Mark Sass, a teacher since 1994, teaches at Legacy High School in the Adams Five Star School District.
Kudos to the Denver New Millennium Initiative (NMI) teachers for their work on the Denver Report. The report offers ways to implement the Ensuring Quality Instruction Through Educator Effectiveness Act (EQuITEE Act), formerly known as SB 191.
The Denver New Millennium Initiative (NMI) unites an innovative, energized group of early-career teachers, diverse in experience but committed to making a difference for students. We teach in eleven districts in the Denver metro area with a variety of students in myriad grades and subject areas. We entered the profession through diverse routes, from Teach for America to a traditional undergraduate program at the University of Colorado. We share common beliefs about the future of teaching and learning, fortified through our unique perspectives, which motivate us to advocate for a new vision for transforming education in the Denver metro area, in Colorado and nationally.
It is heartening to see teachers committed to our profession and to transforming education.
Among other sensible proposals, the report emphasizes the use of teachers as peer evaluators. The EQuITEE Act made a significant change to who can evaluate teachers. Prior to its passage only administrators could evaluate teachers. New language in the Act will allow teachers, after being designated by administrators and after receiving training, to evaluate their peers. The Denver Report says the following about teacher evaluations:
The long history of evaluation failure has been partially attributed to a lack of effective evaluators. We believe that an evaluation system is only as strong as its evaluators; therefore, a rigorous selection process must be in place to ensure high-quality educators—who have proven their own effectiveness —are selected to serve in these leadership roles.
Involving teachers in this process is key to an evaluation process that is fair and accurate. For too long teachers have sat on the sidelines while poor quality teachers practiced in their midst. In my experience teachers would shrug their shoulders and claim it wasn’t their job to call out their colleague. Technically, they were right. But not now.
The report explicitly explains how to implement a peer evaluation system while also recognizing the limitations of resources that will need to be dedicated to their proposal. But if we are to improve the quality of teachers in the classroom, we will need to increase AND re-prioritize resources. This will mean that some high-quality teachers will be out of the classroom for a few years. Interestingly the most vehement voices against teachers on special assignment are teachers.

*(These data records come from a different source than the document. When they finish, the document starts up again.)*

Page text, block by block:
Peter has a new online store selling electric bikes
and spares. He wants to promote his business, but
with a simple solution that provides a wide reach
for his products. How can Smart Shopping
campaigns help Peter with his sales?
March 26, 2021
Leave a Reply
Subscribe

Some teachers are uncomfortable with being evaluated by a colleague—it changes their relationship. I think this comes from a lack of understanding of the role of an evaluator. The second reason some teachers do not like teachers being on special assignment is because it may mean fewer teachers in the classrooms. This is especially true today with the draconian cuts to education. But I would argue that quality trumps quantity.
Overall the report is a wonderful example of teachers proactively attending to issues that impact their profession. For teachers concerned with implementation of the EQuITTEE Act I suggest you read the report and hopefully recognize that the Act moves us in the right direction especially when teachers are involved in its implementation.